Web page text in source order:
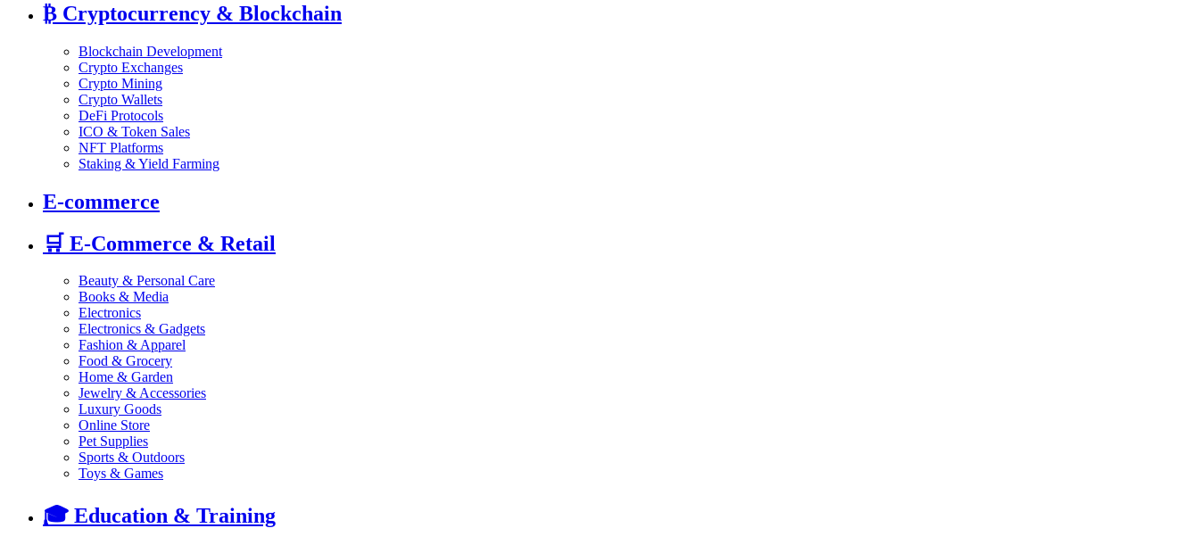
₿ Cryptocurrency & Blockchain
Blockchain Development
Crypto Exchanges
Crypto Mining
Crypto Wallets
DeFi Protocols
ICO & Token Sales
NFT Platforms
Staking & Yield Farming
E-commerce
🛒 E-Commerce & Retail
Beauty & Personal Care
Books & Media
Electronics
Electronics & Gadgets
Fashion & Apparel
Food & Grocery
Home & Garden
Jewelry & Accessories
Luxury Goods
Online Store
Pet Supplies
Sports & Outdoors
Toys & Games
🎓 Education & Training
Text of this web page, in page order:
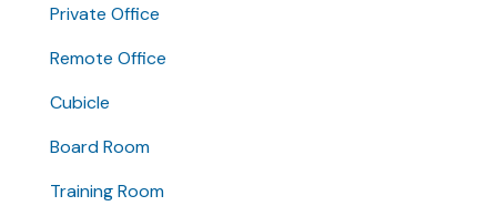
Private Office
Remote Office
Cubicle
Board Room
Training Room
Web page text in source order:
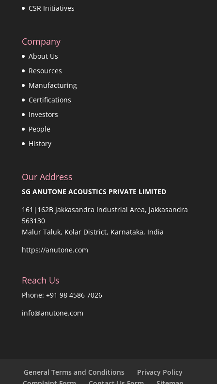
CSR Initiatives
Company
About Us
Resources
Manufacturing
Certifications
Investors
People
History
Our Address
SG ANUTONE ACOUSTICS PRIVATE LIMITED
161|162B Jakkasandra Industrial Area, Jakkasandra
563130
Malur Taluk, Kolar District, Karnataka, India
https://anutone.com
Reach Us
Phone: +91 98 4586 7026
info@anutone.com
General Terms and Conditions
Privacy Policy
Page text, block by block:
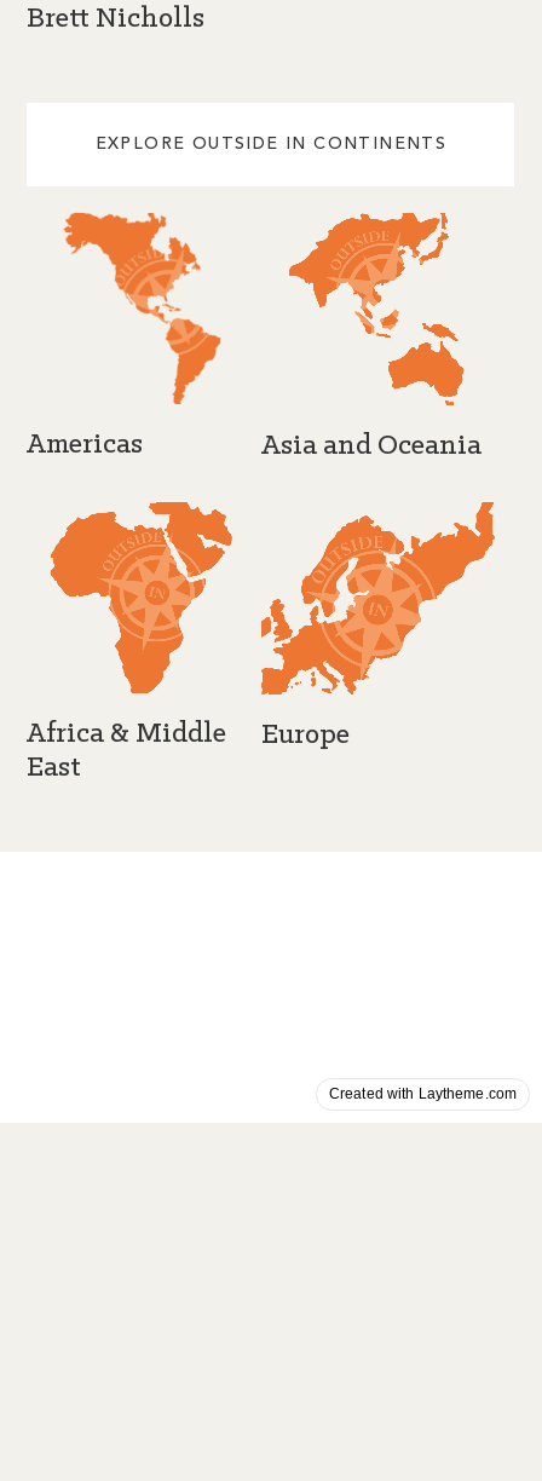
Created with Laytheme.com
Brett Nicholls
EXPLORE OUTSIDE IN CONTINENTS
Americas Asia and Oceania
Africa & Middle
East
Europe
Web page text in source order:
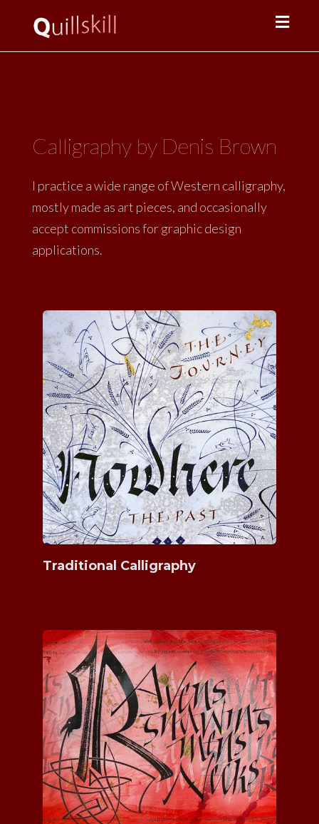
Calligraphy by Denis Brown
I practice a wide range of Western calligraphy,
mostly made as art pieces, and occasionally
accept commissions for graphic design
applications.
Traditional Calligraphy
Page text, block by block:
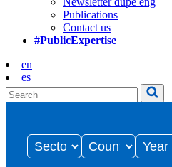
Publications
Contact us
#PublicExpertise
en
es
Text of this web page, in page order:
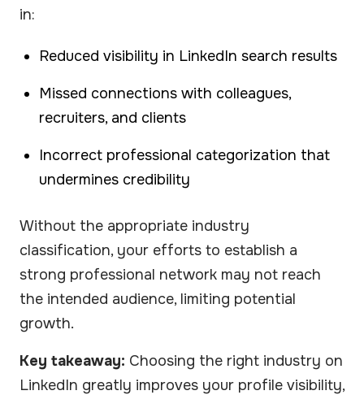
in:
Reduced visibility in LinkedIn search results
Missed connections with colleagues,
recruiters, and clients
Incorrect professional categorization that
undermines credibility
Without the appropriate industry
classification, your efforts to establish a
strong professional network may not reach
the intended audience, limiting potential
growth.
Key takeaway: Choosing the right industry on
LinkedIn greatly improves your profile visibility,
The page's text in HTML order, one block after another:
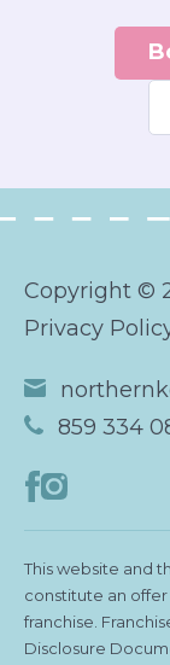
Copyright ©
Privacy
859 334
This website and
constitute an
franchise.
Disclosure
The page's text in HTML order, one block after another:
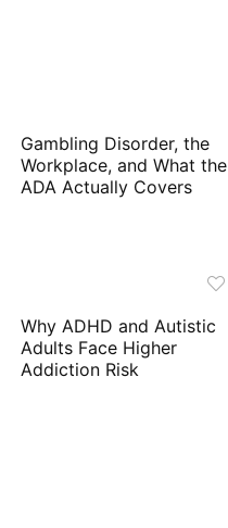
Gambling Disorder, the
Workplace, and What the
ADA Actually Covers
Why ADHD and Autistic
Adults Face Higher
Addiction Risk
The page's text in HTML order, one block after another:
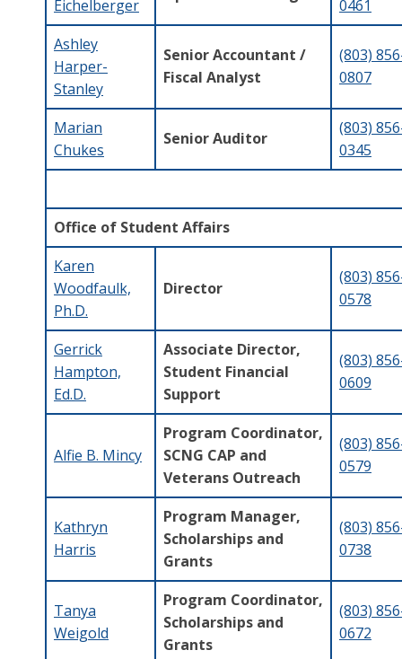
Eichelberger
0461
Ashley
Harper-
Stanley
Senior Accountant /
Fiscal Analyst
(803)
0807
Marian
Chukes
Senior Auditor
(803)
0345
Office of Student Affairs
Karen
Woodfaulk,
Ph.D.
Director
(803)
0578
Gerrick
Hampton,
Ed.D.
Associate Director,
Student Financial
Support
(803)
0609
Alfie B. Mincy
Program Coordinator,
SCNG CAP and
Veterans Outreach
(803)
0579
Kathryn
Harris
Program Manager,
Scholarships and
Grants
(803)
0738
Tanya
Weigold
Program Coordinator,
Scholarships and
Grants
(803)
0672
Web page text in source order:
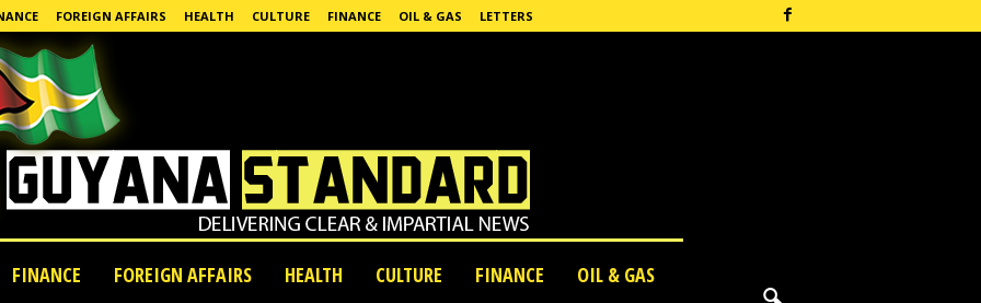
FOREIGN AFFAIRS HEALTH CULTURE FINANCE OIL & GAS LETTERS
FINANCE FOREIGN AFFAIRS HEALTH CULTURE FINANCE
OIL & GAS
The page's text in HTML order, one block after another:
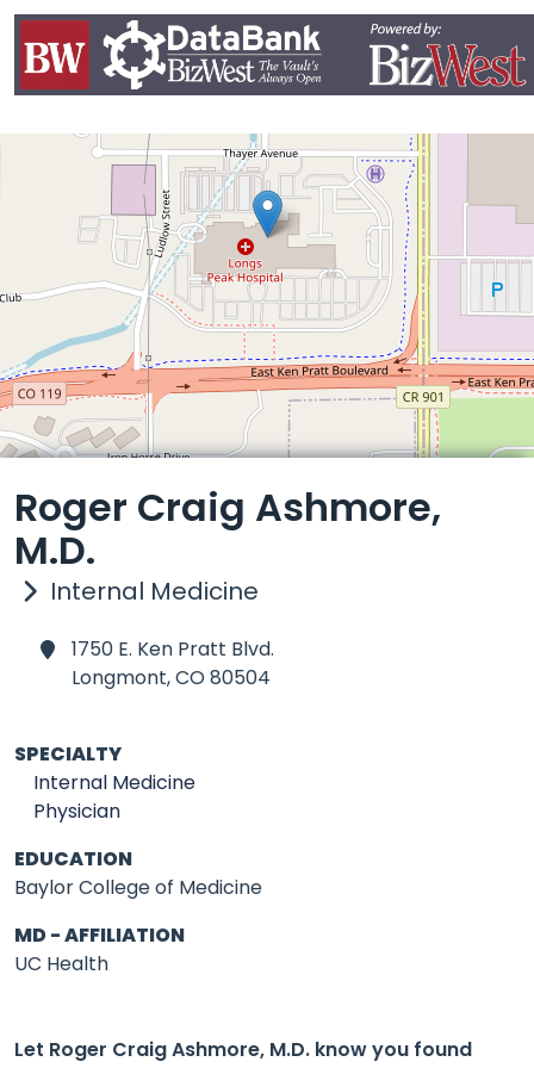
Roger Craig Ashmore,
M.D.
Internal Medicine
1750 E. Ken Pratt Blvd.
Longmont,CO 80504
SPECIALTY
Internal Medicine
Physician
EDUCATION
Baylor College of Medicine
MD - AFFILIATION
UC Health
Let Roger Craig Ashmore, M.D. know you found
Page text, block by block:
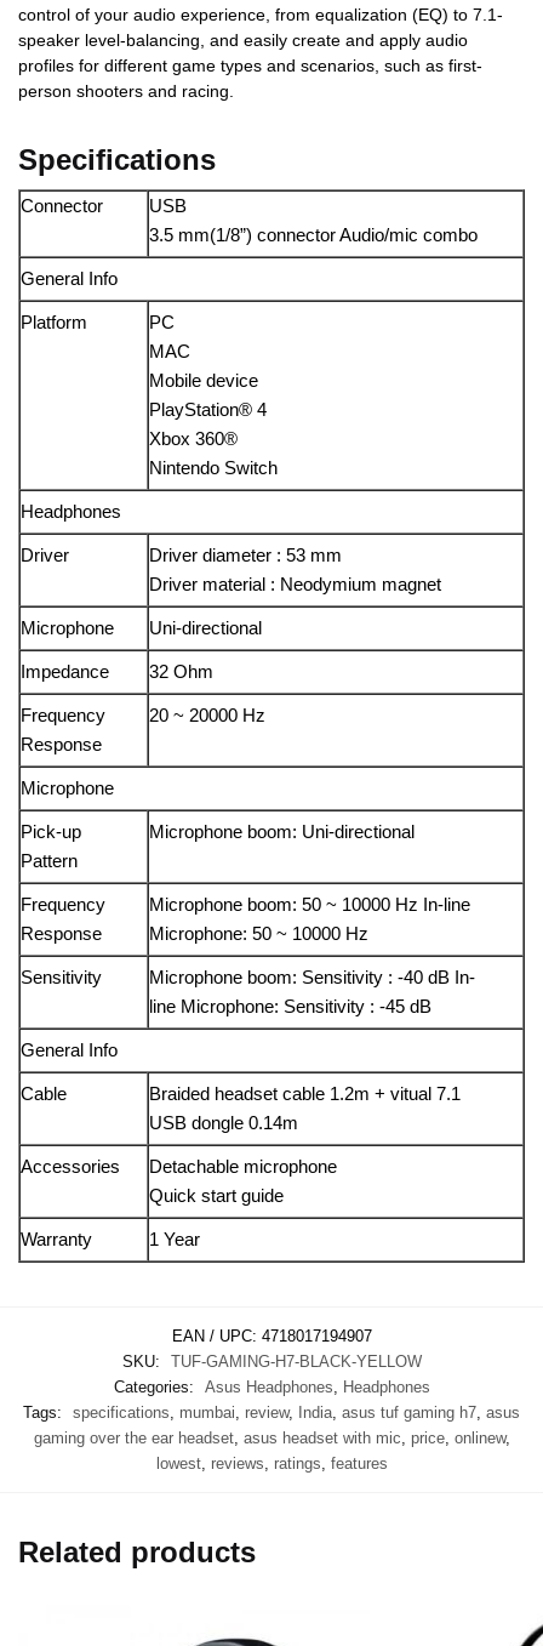
control of your audio experience, from equalization (EQ) to 7.1-
speaker level-balancing, and easily create and apply audio
profiles for different game types and scenarios, such as first-
person shooters and racing.
Specifications
Connector
USB
3.5 mm(1/8”) connector Audio/mic combo
General Info
Platform
PC
MAC
Mobile device
PlayStation® 4
Xbox 360®
Nintendo Switch
Headphones
Driver
Driver diameter : 53 mm
Driver material : Neodymium magnet
Microphone Uni-directional
Impedance 32 Ohm
Frequency
Response
20 ~ 20000 Hz
Microphone
Pick-up
Pattern
Microphone boom: Uni-directional
Frequency
Response
Microphone boom: 50 ~ 10000 Hz In-line
Microphone: 50 ~ 10000 Hz
Sensitivity
Microphone boom: Sensitivity : -40 dB In-
line Microphone: Sensitivity : -45 dB
General Info
Cable
Braided headset cable 1.2m + vitual 7.1
USB dongle 0.14m
Accessories
Detachable microphone
Quick start guide
Warranty 1 Year
EAN / UPC: 4718017194907
SKU:
TUF-GAMING-H7-BLACK-YELLOW
Categories:
Asus Headphones
Headphones
Tags:
specifications mumbai review, India asus tuf gaming h7 asus
gaming over the ear headset, asus headset with mic price, onlinew,
lowest, reviews ratings features
Related products
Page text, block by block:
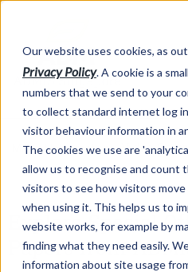
Our website uses cookies, as
Privacy Policy. A cookie is a
numbers that we send to your
to collect standard internet log
visitor behaviour information in
The cookies we use are
allow us to recognise and count
visitors to see how visitors
when using it. This helps us to
website works, for example by
finding what they need easily.
information about site usage
Market Information >Video
Explore Special
Papers from
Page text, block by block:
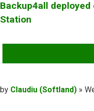
Backup4all
Station
Post
by Claudiu (Softland) »
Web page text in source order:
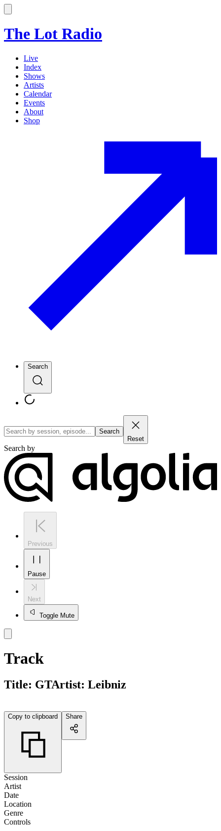
The Lot Radio
Live
Index
Shows
Artists
Calendar
Events
About
Shop
Search
Search
Reset
Search by
Previous
Pause
Next
Toggle Mute
Track
Title: GTArtist: Leibniz
Copy to clipboard Share
Session
Artist
Date
Location
Genre
Controls
════════
**Work order**
Lines holding the string "that" must be copied out of the entries above.

**Written answer**
Incorrect professional categorization that
numbers that we send to your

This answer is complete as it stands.